◆ **EXERCISE GOAL**
Across the entries below, tally every line that holds the string "people" and reply with the number only.

Dataset excerpts:
________________________

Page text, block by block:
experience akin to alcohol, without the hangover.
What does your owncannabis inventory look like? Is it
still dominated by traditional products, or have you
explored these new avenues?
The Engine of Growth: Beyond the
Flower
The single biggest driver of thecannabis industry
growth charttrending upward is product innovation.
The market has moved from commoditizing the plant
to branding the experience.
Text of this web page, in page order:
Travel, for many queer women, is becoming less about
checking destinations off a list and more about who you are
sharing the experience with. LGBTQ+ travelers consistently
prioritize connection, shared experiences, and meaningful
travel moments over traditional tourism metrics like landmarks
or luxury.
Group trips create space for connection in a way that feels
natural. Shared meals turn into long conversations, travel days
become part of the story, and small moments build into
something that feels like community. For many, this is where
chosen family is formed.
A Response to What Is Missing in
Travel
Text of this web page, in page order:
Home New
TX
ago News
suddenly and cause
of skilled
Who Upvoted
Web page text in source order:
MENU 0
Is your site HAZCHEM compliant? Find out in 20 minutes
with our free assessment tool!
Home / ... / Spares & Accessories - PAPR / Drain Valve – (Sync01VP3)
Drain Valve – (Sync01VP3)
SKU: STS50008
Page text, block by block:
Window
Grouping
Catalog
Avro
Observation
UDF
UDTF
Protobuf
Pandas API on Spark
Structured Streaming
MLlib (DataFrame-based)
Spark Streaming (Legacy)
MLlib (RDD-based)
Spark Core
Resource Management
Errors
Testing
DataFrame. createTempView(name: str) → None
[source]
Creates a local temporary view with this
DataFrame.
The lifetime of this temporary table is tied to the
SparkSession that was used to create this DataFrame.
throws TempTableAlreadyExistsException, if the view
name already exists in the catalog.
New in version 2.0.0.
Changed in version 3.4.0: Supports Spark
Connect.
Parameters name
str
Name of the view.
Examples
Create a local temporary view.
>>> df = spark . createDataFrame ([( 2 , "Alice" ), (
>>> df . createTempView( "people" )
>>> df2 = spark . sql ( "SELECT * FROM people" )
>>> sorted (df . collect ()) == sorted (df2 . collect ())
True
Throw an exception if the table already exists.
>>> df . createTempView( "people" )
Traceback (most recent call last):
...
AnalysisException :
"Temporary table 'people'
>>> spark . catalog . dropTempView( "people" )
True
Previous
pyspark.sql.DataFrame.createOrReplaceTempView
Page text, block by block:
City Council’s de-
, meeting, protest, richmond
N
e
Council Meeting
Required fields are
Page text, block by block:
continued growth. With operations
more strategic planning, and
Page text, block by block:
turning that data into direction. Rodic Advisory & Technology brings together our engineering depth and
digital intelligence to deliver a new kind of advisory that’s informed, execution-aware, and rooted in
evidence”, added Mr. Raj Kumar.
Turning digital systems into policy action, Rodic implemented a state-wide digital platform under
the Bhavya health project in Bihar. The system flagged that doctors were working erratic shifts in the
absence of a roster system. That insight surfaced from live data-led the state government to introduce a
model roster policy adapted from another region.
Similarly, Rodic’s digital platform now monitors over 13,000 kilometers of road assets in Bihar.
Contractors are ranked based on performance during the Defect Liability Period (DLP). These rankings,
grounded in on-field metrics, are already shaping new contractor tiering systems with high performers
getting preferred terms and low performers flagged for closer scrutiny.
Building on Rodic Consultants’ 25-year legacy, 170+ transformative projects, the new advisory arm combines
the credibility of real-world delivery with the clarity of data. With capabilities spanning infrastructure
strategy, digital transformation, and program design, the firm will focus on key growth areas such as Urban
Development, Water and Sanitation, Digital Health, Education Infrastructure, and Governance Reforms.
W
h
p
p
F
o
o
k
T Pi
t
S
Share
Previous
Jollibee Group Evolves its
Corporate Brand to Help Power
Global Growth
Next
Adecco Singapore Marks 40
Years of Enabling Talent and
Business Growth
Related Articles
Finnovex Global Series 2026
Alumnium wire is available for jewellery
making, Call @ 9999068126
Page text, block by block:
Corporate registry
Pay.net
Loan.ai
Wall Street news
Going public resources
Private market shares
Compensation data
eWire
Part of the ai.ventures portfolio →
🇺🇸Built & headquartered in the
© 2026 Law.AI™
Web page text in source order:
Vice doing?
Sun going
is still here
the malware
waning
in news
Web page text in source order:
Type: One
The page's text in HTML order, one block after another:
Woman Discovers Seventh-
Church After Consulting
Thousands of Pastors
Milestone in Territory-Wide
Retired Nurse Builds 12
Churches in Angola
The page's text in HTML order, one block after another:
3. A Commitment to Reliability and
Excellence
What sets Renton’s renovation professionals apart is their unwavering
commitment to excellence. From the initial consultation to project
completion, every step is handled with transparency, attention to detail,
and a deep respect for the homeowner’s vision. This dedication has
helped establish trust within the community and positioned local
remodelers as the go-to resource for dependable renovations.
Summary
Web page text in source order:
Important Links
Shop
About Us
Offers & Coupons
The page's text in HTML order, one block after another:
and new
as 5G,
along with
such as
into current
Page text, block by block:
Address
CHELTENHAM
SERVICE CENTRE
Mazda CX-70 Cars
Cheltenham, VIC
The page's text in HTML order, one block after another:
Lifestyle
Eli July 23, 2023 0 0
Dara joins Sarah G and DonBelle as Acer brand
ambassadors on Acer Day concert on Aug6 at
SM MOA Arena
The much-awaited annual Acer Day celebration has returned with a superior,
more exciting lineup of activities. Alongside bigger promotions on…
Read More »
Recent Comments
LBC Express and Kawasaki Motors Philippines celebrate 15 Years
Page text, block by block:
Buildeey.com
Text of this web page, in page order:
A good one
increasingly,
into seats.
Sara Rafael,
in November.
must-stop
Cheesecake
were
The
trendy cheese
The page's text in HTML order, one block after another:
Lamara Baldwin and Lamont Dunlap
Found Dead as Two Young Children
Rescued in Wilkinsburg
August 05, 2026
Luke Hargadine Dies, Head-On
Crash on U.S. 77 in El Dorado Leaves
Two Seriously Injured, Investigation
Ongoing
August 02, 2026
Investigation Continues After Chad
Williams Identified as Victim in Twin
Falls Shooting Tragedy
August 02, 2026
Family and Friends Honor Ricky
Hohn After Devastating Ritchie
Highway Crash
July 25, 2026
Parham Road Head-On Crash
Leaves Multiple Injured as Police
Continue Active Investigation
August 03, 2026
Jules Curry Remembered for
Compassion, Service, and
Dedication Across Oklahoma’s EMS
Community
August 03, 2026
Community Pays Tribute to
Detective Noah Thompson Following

________________________

◆ **SOLUTION TO THIS PROBLEM**
5